R.- La mayor parte de las mujeres tenemos un problema emocional con el dinero y hay algunos estudios sobre ello. Alguna vez he dicho en broma que no es una casualidad que los hombres lleven la cartera pegada al corazón y las mujeres en un accesorio colgado del brazo. Por muchas razones, aunque creemos en la independencia económica, todavía no acabamos de comprender que esta consiste, no en ganar dinero, sino en controlar y decidir lo que hacemos con nuestros ingresos y cómo los rentabilizamos en el presente y en el futuro, tanto si estamos solas como si tenemos una familia. Estamos preparadas –hablo en general- para ganarnos la vida y animamos a nuestras hijas en este sentido, pero los hechos demuestran que una cosa es obtener un sueldo y otra enfrentarnos a la distribución de nuestros ingresos de acuerdo con nuestras necesidades. Las nuestras. ¿Qué pasará si enfermo? ¿Qué pasará con mi pensión? ¿Con qué cuento? Un hombre lo hace y no es egoísta, sino responsable, porque hasta ahora de esas respuestas dependía la suerte de su familia. La mujer tiene que ser objetiva en ese sentido y no ponerse una venda en los ojos. ¿Qué pasaría si me separo? Si mi marido/pareja fallece recibiré menos de la mitad de lo que ingresaba mi hogar hasta ahora, ¿con qué cuento yo? ¿Qué protección tendrían mis hijos? ¿Cuál es nuestro nivel de deudas? ¿Con qué las cubriríamos? . Ellos, como decía, no tienen problemas para abordar estos asuntos. Casi el 52% de los hombres intenta consolidar algún ahorro para la jubilación, al margen de la pensión pública, y no siente la necesidad de justificarse. En algún estudio británico leí que, desde muy jóvenes y por poco que ganen, los chicos ahorran más que las chicas, lo que significa que piensan en el futuro, aunque ese futuro sea comprarse una moto, pero adquieren un hábito.

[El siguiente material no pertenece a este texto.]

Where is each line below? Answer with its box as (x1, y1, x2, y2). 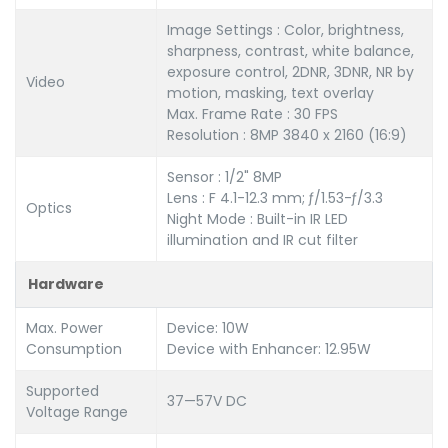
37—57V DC (167, 390, 247, 411)
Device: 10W (167, 317, 249, 338)
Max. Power (26, 317, 103, 338)
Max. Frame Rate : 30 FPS (167, 103, 338, 124)
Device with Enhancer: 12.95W (167, 338, 371, 359)
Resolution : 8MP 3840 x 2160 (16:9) (167, 124, 407, 145)
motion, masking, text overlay (167, 82, 374, 103)
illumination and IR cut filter (167, 229, 358, 250)
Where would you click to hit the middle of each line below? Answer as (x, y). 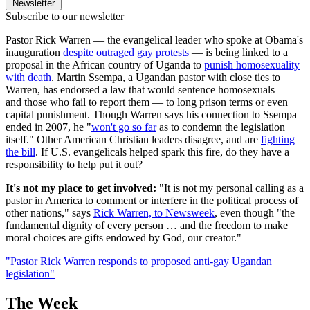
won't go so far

P.- Los mismos estudios revelan que las mujeres se sienten menos capacitadas para tomar las decisiones más adecuadas para planificar el futuro económico de su familia -concretamente el 74,9% de las mujeres se consideran capacitadas para ello frente al 81,8% de los hombres-. ¿A qué cree que se debe esta diferencia y falta de confianza?, ¿qué haría falta para superar esta barrera?

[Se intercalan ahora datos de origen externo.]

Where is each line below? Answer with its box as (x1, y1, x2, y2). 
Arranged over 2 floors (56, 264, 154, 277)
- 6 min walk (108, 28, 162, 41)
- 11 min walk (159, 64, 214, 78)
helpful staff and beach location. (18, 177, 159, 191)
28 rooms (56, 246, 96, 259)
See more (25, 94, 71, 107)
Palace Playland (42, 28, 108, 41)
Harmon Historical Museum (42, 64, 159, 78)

R.- Estereotipos y más estereotipos que hemos interiorizado y seguimos propagando nosotras mismas. De todas formas, esas dudas son las mismas que llevan a las chicas a alejarse de las matemáticas, la informática, etc. Aunque sus resultados sean tan buenos como los de sus compañeros, la idea de que los números son poco femeninos porque las mujeres no tienen mente para ello, suelen pesar tanto que se sienten más torpes y actúan en consecuencia, con lo que pierden los puestos mejor pagados, en lo profesional, pero también quedan en posición frágil en el aspecto privado.

En los últimos tiempos asistimos a críticas durísimas contra mujeres relevantes que al parecer ignoraban los manejos económicos de sus maridos. No entraré en el asunto, pero estoy segura de que no soy la única que tiene amigas o conocidas que tampoco saben gran cosa de lo que se cuece financieramente en su familia. ¿Exceso de confianza en la pareja? ¿Comodidad? ¿Cobardía? Para muchas mujeres hablar de dinero en casa implica enfrentarse a roles, realidades antipáticas… La hora de la verdad llega con un sobresalto judicial –como en estos casos-, pero también ante el divorcio, la viudedad… Tenemos que acostumbrarnos a preguntar, a no quedarnos satisfechos con una respuesta que no comprendamos y eso empieza en la propia escuela.